2014-09-10

Ceph on Thumbdrive Update: BTRFS and one more node.

A few things have happened to my Ceph cluster. The AspireOne netbook was really not up to the job. It is fine for just a few OSD processes but anything more was caused slow-downs resulting in cluster thrash. Amalgamating thumb drives using LVM was helpful… until I wanted to run CephFS. I was time to add another node to the mix.

Read about earlier stories about the Ceph on USB thumb drive cluster here:
Adding another node to Ceph is trivial. This was an old, but much more powerful laptop in every way. I’ve moved the mon and mds functions onto this laptop so now the AspireOne only runs OSD processes. When I add another node then I’ll also run a mon process on the AspireOne so that there is an odd number for quorum building.

The new node uses faster and larger USB keys. These were 32GB – which was both the fastest and cheapest price per GB available at my local PBTech. The new node currently runs two of these sticks in an OSD process each.

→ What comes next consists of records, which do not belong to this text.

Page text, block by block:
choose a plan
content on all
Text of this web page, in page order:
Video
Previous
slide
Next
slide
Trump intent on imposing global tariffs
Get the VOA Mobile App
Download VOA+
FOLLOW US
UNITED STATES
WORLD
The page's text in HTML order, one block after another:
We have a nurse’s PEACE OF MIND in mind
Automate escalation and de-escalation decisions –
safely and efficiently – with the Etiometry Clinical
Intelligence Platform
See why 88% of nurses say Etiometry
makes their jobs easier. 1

I also moved the cluster away from XFS to BTRFS. This was trivial and involved zero cluster downtime. Yes: zero. First ensure the cluster is reasonably healthy, then drop the weight of the OSD using:
ceph osd reweight OSDID 0.1
. Actually I got bored waiting – the cluster was healthy and the pools all had size 3 with min_size 2… so I just stopped the OSD process and removed it from the ceph. Don’t do that on a live cluster, especially where pools have few replicas. But, this was just for testing. Then...
sudo service ceph stop osd.X
ceph osd crush rm osd.X
ceph osd rm osd.X
ceph auth del osd.X


Then umount the backing storage and format it using BTRFS. Then I followed the instruction in my previous tutorial to add the storage back into Ceph. Wait for the cluster to heal before migrating another OSD from XFS to BTRFS.

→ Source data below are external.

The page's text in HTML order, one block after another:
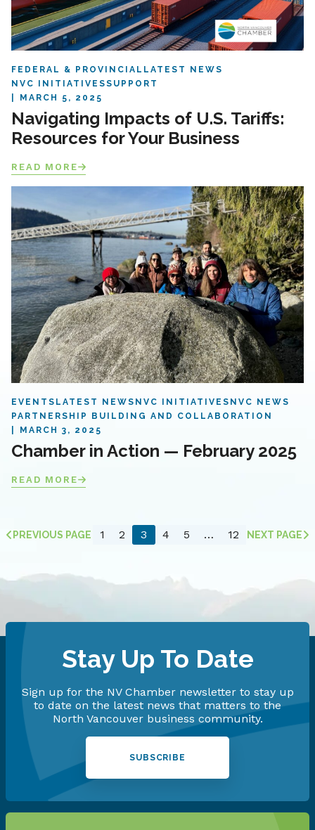
FEDERAL & PROVINCIAL LATEST NEWS
NVC INITIATIVESSUPPORT
MARCH 5, 2025
Navigating Impacts of U.S. Tariffs:
Resources for Your Business
READ MORE
EVENTS LATEST NEWS NVC INITIATIVES NVC NEWS
PARTNERSHIP BUILDING AND COLLABORATION
MARCH 3, 2025
Chamber in Action — February 2025
READ MORE
PREVIOUS PAGE 1 2 3 4 5 … 12 NEXT PAGE
Stay Up To Date
Sign up for the NV Chamber newsletter to stay up
to date on the latest news that matters to the
North Vancouver business community.
SUBSCRIBE

The AspireOne node has three groups of 8GB keys, federated by USB hub. BTRFS is capable of spanning physical drives without LVM so I removed LVM once all groups had been migrated. Do read about the options for BTRFS stores because the choices matter. I went with RAID10 for the metadata and RAID0 for the data. RAID0 maybe gives better parallel IO performance because the extents are scattered among the drives but it does mean that all block devices in the FS effectively operate at the size of the smallest one. I can live with that.

Three BTRFS OSDs on the AspireOne is sometimes a bit much for that machine. Though, one cool thing about BTRFS was I extended a mounted BTRFS volume with a few more thumb drives, then restarted the osd process. Use
ceph osd crush reweight osd.X Y
to tell Ceph to reallocate space. That was instant storage expansion without downtime on the OSD long enough to trigger a recovery process. I did the whole process in less than ten minutes – and most of that was googling to find the correct BTRFS commands.

The cluster happily serves files to my desktop machine over CIFS. While it’s not a setup I’d recommend for production use it is kinda fun.